If you define a simplex as an array of three lines of coefficients a,b,c (where ax+by+c=0), your simplex example becomes:

>>> simplex = np.array([(1, -1, 0), (-5, -2, 56), (-3, 10, 0)])

And if you represent the test points in homogeneous coordinates:

>>> test_points = np.array([[5.90479358, 5.75174668, 1],
                            [0.51156474, 0.86088186, 1],
                            [9.22371526, 4.025967  , 1],
                            [9.35307399, 5.38630723, 1],
                            [2.83575442, 5.66318545, 1],
                            [7.89786072, 6.06068206, 1],
                            [0.09838826, 1.38358132, 1],
                            [3.19776368, 9.73562359, 1],
                            [9.9122709,  0.76862067, 1],
                            [4.52352281, 6.2259428 , 1]])

Then the following expression determines which points lie inside:

>>> (test_points @ simplex.T > 0).all(axis=1)
array([ True, False,  True, False, False,  True, False, False, False,
       False])

Beware, your simplex example is defined clockwise so the test is > 0. For a counterclockwise simplex, the test should be < 0.

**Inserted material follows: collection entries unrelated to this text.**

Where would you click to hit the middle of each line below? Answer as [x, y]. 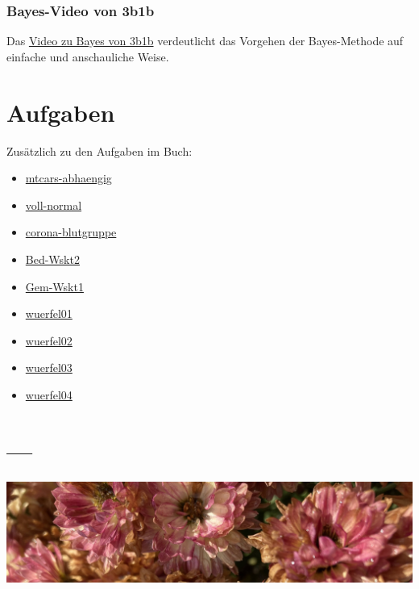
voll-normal [54, 205]
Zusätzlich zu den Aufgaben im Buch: [100, 150]
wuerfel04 [49, 394]
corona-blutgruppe [71, 232]
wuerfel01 [49, 313]
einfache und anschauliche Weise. [88, 56]
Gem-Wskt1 [54, 286]
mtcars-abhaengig [68, 178]
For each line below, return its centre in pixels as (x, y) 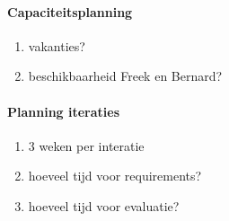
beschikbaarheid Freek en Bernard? (125, 76)
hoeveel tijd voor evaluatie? (104, 205)
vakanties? (57, 45)
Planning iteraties (64, 111)
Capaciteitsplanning (70, 11)
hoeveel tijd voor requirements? (115, 176)
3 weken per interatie (86, 145)
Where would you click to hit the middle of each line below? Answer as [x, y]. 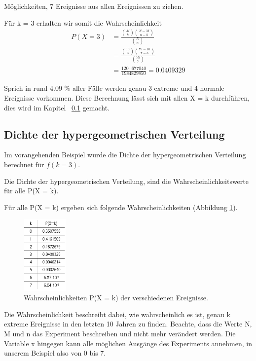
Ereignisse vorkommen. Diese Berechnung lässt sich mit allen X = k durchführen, [127, 97]
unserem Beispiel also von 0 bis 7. [55, 353]
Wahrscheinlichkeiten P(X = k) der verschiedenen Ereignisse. [116, 298]
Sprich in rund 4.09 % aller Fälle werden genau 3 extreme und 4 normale [114, 88]
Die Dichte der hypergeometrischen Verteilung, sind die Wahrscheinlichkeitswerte [126, 181]
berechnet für [24, 164]
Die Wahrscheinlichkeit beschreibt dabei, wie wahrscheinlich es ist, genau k [117, 314]
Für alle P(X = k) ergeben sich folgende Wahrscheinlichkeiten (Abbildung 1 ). [121, 207]
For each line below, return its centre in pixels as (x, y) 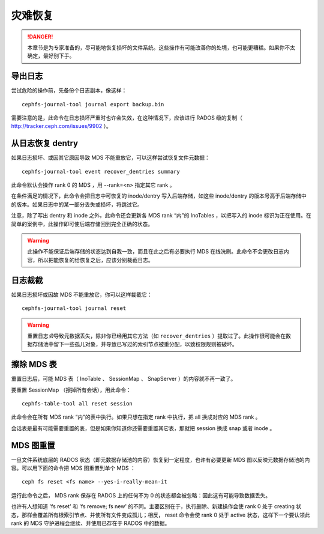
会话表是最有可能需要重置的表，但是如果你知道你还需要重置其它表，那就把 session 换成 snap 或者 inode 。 (143, 428)
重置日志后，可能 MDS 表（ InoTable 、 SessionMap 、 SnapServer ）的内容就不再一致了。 (124, 379)
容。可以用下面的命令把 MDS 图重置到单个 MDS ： (73, 468)
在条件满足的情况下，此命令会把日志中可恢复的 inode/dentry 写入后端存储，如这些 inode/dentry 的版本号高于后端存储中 (159, 196)
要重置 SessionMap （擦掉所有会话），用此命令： (71, 390)
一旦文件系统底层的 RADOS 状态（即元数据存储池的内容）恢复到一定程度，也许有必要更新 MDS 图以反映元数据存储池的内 (160, 460)
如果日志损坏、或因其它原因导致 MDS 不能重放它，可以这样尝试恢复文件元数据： (110, 158)
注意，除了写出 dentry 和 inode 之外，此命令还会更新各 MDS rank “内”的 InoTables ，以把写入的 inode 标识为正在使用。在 (161, 216)
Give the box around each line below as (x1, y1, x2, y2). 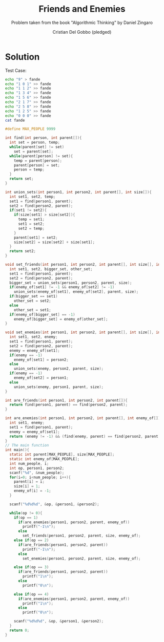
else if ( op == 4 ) (14, 592, 49, 597)
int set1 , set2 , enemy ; (9, 335, 58, 340)
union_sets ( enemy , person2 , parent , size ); (14, 366, 104, 371)
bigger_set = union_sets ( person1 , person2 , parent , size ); (9, 280, 132, 285)
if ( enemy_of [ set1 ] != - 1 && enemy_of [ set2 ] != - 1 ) (9, 285, 115, 290)
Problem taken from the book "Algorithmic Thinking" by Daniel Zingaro (11, 20, 153, 25)
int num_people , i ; (9, 461, 49, 466)
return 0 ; (9, 628, 29, 633)
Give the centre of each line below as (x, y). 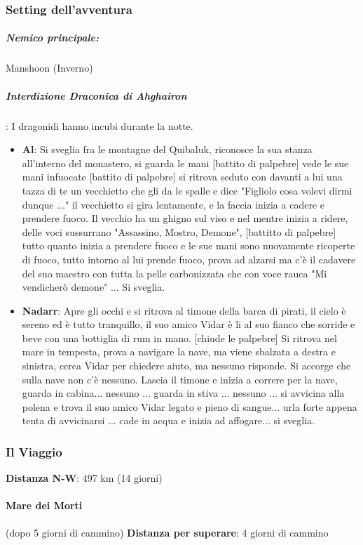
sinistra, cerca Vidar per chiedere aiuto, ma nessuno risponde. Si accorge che (186, 366)
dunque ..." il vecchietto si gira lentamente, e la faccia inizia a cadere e (173, 204)
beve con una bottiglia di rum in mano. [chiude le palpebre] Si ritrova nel (179, 337)
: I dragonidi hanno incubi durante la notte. (100, 125)
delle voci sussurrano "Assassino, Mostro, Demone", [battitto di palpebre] (179, 231)
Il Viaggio (34, 451)
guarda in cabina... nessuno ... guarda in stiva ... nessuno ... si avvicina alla (183, 393)
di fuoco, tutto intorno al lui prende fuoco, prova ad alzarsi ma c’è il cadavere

You also need to consider whether points on the boundary are inside or not, considering >= or <=.

Answer 3

Here is a way. It is written for dimension 3 (i.e. the simplex is a tetrahedron) but it is straightforwardly generalizable to any dimension.

import numpy as np

# the four vertices of the tetrahedron (simplex of dimension 3) 
p1 = np.array([0, 0, 0])
p2 = np.array([10, 3, 0])
p3 = np.array([8, 8, 0])
p4 = np.array([5, 3, 2]) 

# the B matrix
A = np.transpose(np.array([p1 - p4, p2 - p4, p3 - p4]))
B = np.linalg.inv(A)              

# take a point
p = np.array([6, 4, 0.5])
# compute w and h
w = B @ (p - p4)
h = np.sum(w)

# test whether the point p is in the simplex <=> test <= 0
test = np.max([h - 1, -h, -w[0], -w[1], -w[2]])

For this choice of the point p, one has test < 0. That means that p is strictly contained in the simplex.

You can check that test = 0 if you take for p a vertex of the simplex.

Note that I'm not fluent in Python, maybe the code can be better written.